Still, a seemingly harmless cold can quickly turn into a more serious respiratory illness in infants 3 months and younger, so be sure to check your baby for fever and call the pediatrician if her temperature tops 100.2°F. Children between 3 and 6 months with a fever of at least 101°F should also be examined. A high temperature in older babies isn't necessarily cause for alarm: "Some kids run fevers at the drop of a hat," says Joan Shook, M.D., chief of pediatric emergency medicine at Texas Children's Hospital in Houston. "In most cases, a fever just has to run its course."

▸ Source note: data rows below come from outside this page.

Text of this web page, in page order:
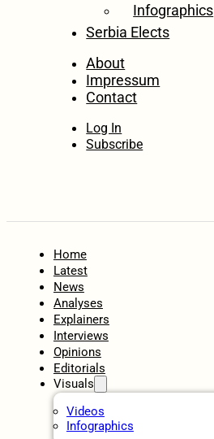
Infographics
Serbia Elects
About
Impressum
Contact
Log In
Subscribe
Home
Latest
News
Analyses
Explainers
Interviews
Opinions
Editorials
Visuals
Videos
Infographics
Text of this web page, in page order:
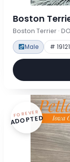
Boston
Boston Terrier ·
Male # 19121
FOREVER
ADOPTED
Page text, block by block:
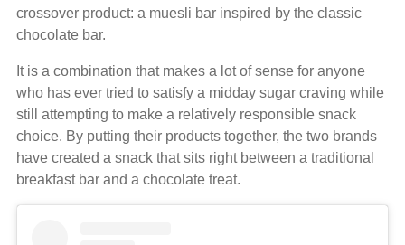
crossover product: a muesli bar inspired by the classic
chocolate bar.
It is a combination that makes a lot of sense for anyone
who has ever tried to satisfy a midday sugar craving while
still attempting to make a relatively responsible snack
choice. By putting their products together, the two brands
have created a snack that sits right between a traditional
breakfast bar and a chocolate treat.
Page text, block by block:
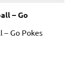
– Go
– Go Pokes
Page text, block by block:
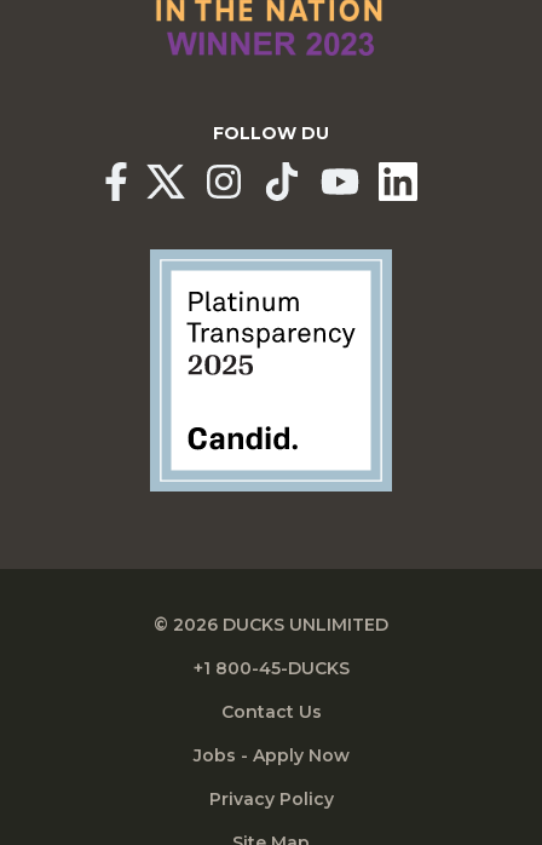
FOLLOW DU
© 2026 DUCKS UNLIMITED
+1 800-45-DUCKS
Contact Us
Jobs - Apply Now
Privacy Policy
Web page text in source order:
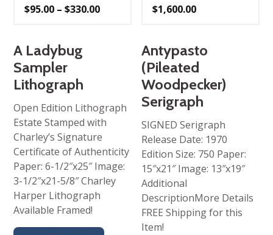
$95.00 – $330.00Price
A Ladybug
Sampler
Lithograph
Open Edition Lithograph
Estate Stamped with
Charley’s Signature
Certificate of Authenticity
Paper: 6-1/2″x25″ Image:
3-1/2″x21-5/8″ Charley
Harper Lithograph
Available Framed!
$1,600.00
Antypasto
(Pileated
Woodpecker)
Serigraph
SIGNED Serigraph
Release Date: 1970
Edition Size: 750 Paper:
15″x21″ Image: 13″x19″
Additional
DescriptionMore Details
FREE Shipping for this
Item!
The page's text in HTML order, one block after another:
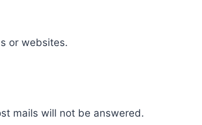
or websites.
mails will not be answered.
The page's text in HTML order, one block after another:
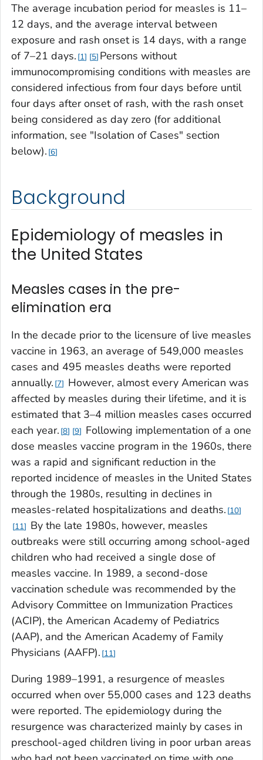
The average incubation period for measles is 11–
12 days, and the average interval between
exposure and rash onset is 14 days, with a range
of 7–21 days. 1 5 Persons without
immunocompromising conditions with measles are
considered infectious from four days before until
four days after onset of rash, with the rash onset
being considered as day zero (for additional
information, see "Isolation of Cases" section
below). 6
Background
Epidemiology of measles in
the United States
Measles cases in the pre-
elimination era
In the decade prior to the licensure of live measles
vaccine in 1963, an average of 549,000 measles
cases and 495 measles deaths were reported
annually. 7
However, almost every American was
affected by measles during their lifetime, and it is
estimated that 3–4 million measles cases occurred
each year. 8 9
Following implementation of a one
dose measles vaccine program in the 1960s, there
was a rapid and significant reduction in the
reported incidence of measles in the United States
through the 1980s, resulting in declines in
measles-related hospitalizations and deaths. 10
11
By the late 1980s, however, measles
outbreaks were still occurring among school-aged
children who had received a single dose of
measles vaccine. In 1989, a second-dose
vaccination schedule was recommended by the
Advisory Committee on Immunization Practices
(ACIP), the American Academy of Pediatrics
(AAP), and the American Academy of Family
Physicians (AAFP). 11
During 1989–1991, a resurgence of measles
occurred when over 55,000 cases and 123 deaths
were reported. The epidemiology during the
resurgence was characterized mainly by cases in
preschool-aged children living in poor urban areas
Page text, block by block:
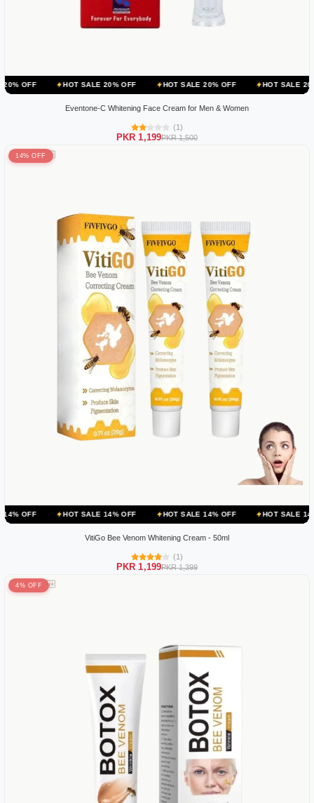
HOT SALE 20% OFF HOT SALE 20% OFF HOT SALE 20% OFF
Eventone-C Whitening Face Cream for Men & Women
(1)
PKR 1,199PKR 1,500
14% OFF
HOT SALE 14% OFF HOT SALE 14% OFF HOT SALE 14% OFF
VitiGo Bee Venom Whitening Cream - 50ml
(1)
PKR 1,199PKR 1,399
4% OFF

If your baby is older than 6 months and has a garden-variety cold, you can treat her at home by making sure that she gets plenty of rest and drinks lots of fluids, including water and fruit juice. (Babies should also continue to nurse or drink formula.) There's no need to treat the fever unless your baby is uncomfortable. If she's fussy you can give her acetaminophen or ibuprofen (but never aspirin -- it puts kids at risk for the serious disease Reye's syndrome). A lukewarm sponge bath may also help (if given in conjunction with a fever-reducing medicine) to make her more comfortable. "A cool-mist vaporizer will help break up congestion and may keep secretions in her chest and sinuses loose," according to Cheston Berlin, M.D., a professor of pediatrics at Pennsylvania State University's Hershey Medical Center. "You can then use a bulb syringe to suction mucus from a little baby's nose or have your child blow gently into a tissue." Don't give children under 3 an over-the-counter cough preparation or decongestant without first consulting your pediatrician.
Finally, stay alert for any changes in your child's condition and call the doctor if she isn't feeling better in a week, has trouble breathing, or runs a fever over 102°F.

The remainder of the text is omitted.